Yes, definitely get a bigger cage. Especially if you're going to spend that much money... you can find something better for that much.


----------



## 2manyrats (Apr 10, 2007)

You said you've already purchased that? Can you still return it?


----------



## DonnaK (Feb 8, 2007)

Hi Mana. That cage should be ok to start out with, but rats grow so quickly I can't imagine it would last much more than a month. If you can return it, I would definitely do so. If you shop around, you should be able to find a bigger cage for the same amount or just a little bit more.

The general rule for housing rats is a minimum of 2 cubic feet per rat. They also need room to climb, so 19 inches tall really isn't very tall, especially for a full grown rat.

If you need more guidance when researching which cage to buy, you can put the dimensions into a cage calculator, such as *this one*, to see if it will be big enough.


----------



## Mana (Apr 22, 2007)

Oh, I didn't buy it, it belonged to a friend of mine, and he kept two rats in it, which is why I didn't think it would be too small. But I will definitely start looking for a bigger cage for them now, although I don't have unlimited funds for that, and every large cage I've seen has cost in the $100 range, which is a bit pricey for me at the moment.. Where could I find larger cages for affordable prices? Other than ebay? And thanks for the feedback about the cage! ^_^


----------



## lostbutnotforgot (Apr 19, 2007)

This is what I currently have my rat in.

http://www.petsmart.com/global/prod...mNo=19&In=Small+Pet&N=2047888+4294966744&Ne=2


It comes with a wheel (which took me a while to 'fix') and my rat loves it, but I'd get a wodent wheel if you could hang them on the sides. The ramps and shelves are plastic, so no worries about hurting their little feet. The base is plastic, so no rust over time. Certainly big enough to two rats. 

My biggest problems with it are; It took me a little while to work out how to easily clean it. The shelves are hard to put in. If you use both ramps and the wheel you don't have a lot of room for other stuff. I have only one ramp up to the food dish and she can climb to the other, even though she mostly just climbs to the food dish anyways. There is only one food dish, but both shelves have holes in them. I'm thinking of hanging some sort of pocket from the other hole though, sort of like a hamock.

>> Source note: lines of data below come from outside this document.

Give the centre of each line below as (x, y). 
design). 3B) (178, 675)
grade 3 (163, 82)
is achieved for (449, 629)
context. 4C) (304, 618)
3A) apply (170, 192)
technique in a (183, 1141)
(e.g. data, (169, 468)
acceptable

But for all it's problems I love this cage! Best of all, it's only about $10 more than your current cage. Here are some pictures of how I have it set up.


















Ah! It's a hole!









Corner litterbox.









Run on the wheel.


----------



## twitch (Jan 4, 2007)

look through kijiji.com you can select just about any city anywhere in the world and then it will also list teh cities near that city. for instance when i click on saint john in a list to the right hand side of the cage is all the other magor cities in the maritimes. i've gotten cages there worth at least $100 retail for $40-$75 then i attached them to cages i already had and presto! bigger cage! i've also seen a ferret nation for sale on there once (though they wanted too much for it). my point is you cna get some really great deals. its just people selling what they have so you may even be able to barter on price. then of course there are also the classifieds in the newspaper and the classifieds book like the buyer flyer. and then there's yard sales to look around on. you can get a few different sized cages and wire them together or link them with pvc pipe and the like. my first cage was a ton of hamster and bird cages wired together to give them more room. not ideal (no real room for toys and such) but lots of levels and ended up being fairly large. it only cost me 6 dollars. i made another one for the baby boys i once had for a while that was larger and better planned and that cost me $30. or you could make a grotto style from scratch ot modify an old bookself or dresser which you can pick up from pawn and second hand shops for only a couple dollars. you don;t need to buy new to have a cage your rats will love, sometimes just a bit of creativity and ingenuity is all that's needed.


----------



## Vixie (Jul 21, 2006)

lostbunotforgotten- Rats don't need salt licks. 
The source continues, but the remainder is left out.